Grâce à notre indépendance financière, nous finançons l'intégralité de l'installation sur nos fonds propres. En tant que tiers-investisseur, nous restons propriétaires de la centrale et nous nous rémunérons sur la mise à disposition de l'énergie produite, qui doit être disponible à un coût fixe et prévisible.

  • Investissement 0 € : Pour le(s) propriétaire(s) ou la collectivité.

  • Garantie de résultat : Notre intérêt est aligné sur votre performance, nous nous engageons sur la performance de l’installation et portons les risques, et la maintenance.


Le montage contractuel : une protection totale pour les propriétaires fonciers

Notre expertise juridique nous permet de vous accompagner dans la création de la PMO et de sécuriser les baux et les conventions de partage. Nous cadrons les aspects complexes du montage et de la fiscalité énergétique pour que vous n'ayez qu'à consommer une énergie propre, sans effort. Vous n’en subissez ni la gestion technique, ni la gestion administrative.

FAQ : L'autoconsommation collective et sa fiscalité

L'exonération de l'accise s'applique-t-elle à toutes les installations ? Elle concerne les opérations d'autoconsommation collective dont la puissance de l'installation de production est inférieure ou égale à 1 MWc.
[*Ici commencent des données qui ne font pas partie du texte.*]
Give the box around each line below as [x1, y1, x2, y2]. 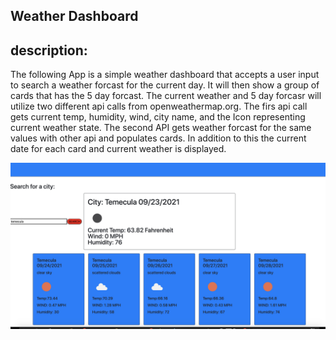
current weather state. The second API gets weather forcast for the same [10, 122, 312, 134]
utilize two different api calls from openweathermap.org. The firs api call [10, 100, 308, 113]
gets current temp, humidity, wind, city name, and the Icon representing [10, 111, 306, 123]
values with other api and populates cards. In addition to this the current [10, 132, 307, 144]
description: [10, 42, 88, 59]
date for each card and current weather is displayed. [10, 143, 227, 155]
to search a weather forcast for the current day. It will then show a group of [10, 79, 320, 91]
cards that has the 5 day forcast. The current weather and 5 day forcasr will [10, 90, 322, 102]
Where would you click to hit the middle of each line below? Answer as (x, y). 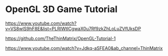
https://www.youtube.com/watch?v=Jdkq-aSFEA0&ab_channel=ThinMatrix (84, 48)
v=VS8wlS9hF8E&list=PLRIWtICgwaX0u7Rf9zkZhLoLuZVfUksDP (73, 28)
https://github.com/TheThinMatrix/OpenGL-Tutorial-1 (61, 38)
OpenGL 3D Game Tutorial (62, 9)
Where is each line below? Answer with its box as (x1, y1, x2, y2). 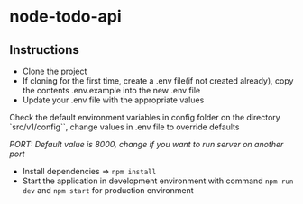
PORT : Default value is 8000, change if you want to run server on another (9, 139, 284, 149)
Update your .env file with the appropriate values (22, 94, 205, 105)
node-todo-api (9, 6, 122, 27)
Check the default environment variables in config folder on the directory (9, 112, 281, 122)
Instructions (9, 42, 79, 58)
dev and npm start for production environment (22, 185, 194, 195)
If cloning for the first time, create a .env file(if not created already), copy (22, 75, 294, 86)
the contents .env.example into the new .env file (22, 85, 201, 95)

La décision du Conseil d'État confirme que cette exonération s'applique même en l'absence de connexion physique directe.

Qui peut participer à une opération d'autoconsommation collective ? Toute personne physique ou morale (particuliers, entreprises, collectivités locales) située dans le périmètre géographique défini et raccordée au réseau public de distribution.

Quel est le rôle de Faradae dans ce montage ? Faradae agit comme le "chef d'orchestre". Nous gérons le dimensionnement technique, le financement, le montage juridique de la PMO, et l'exploitation de la centrale sur le long terme.

Pourquoi l'annulation du rescrit fiscal est-elle une bonne nouvelle pour les collectivités ? Elle permet de mutualiser la production d'un bâtiment public (ex: une école) avec d'autres sites sans subir de taxation supplémentaire, rendant les projets de transition écologique portés par les élus économiquement viables et exemplaires.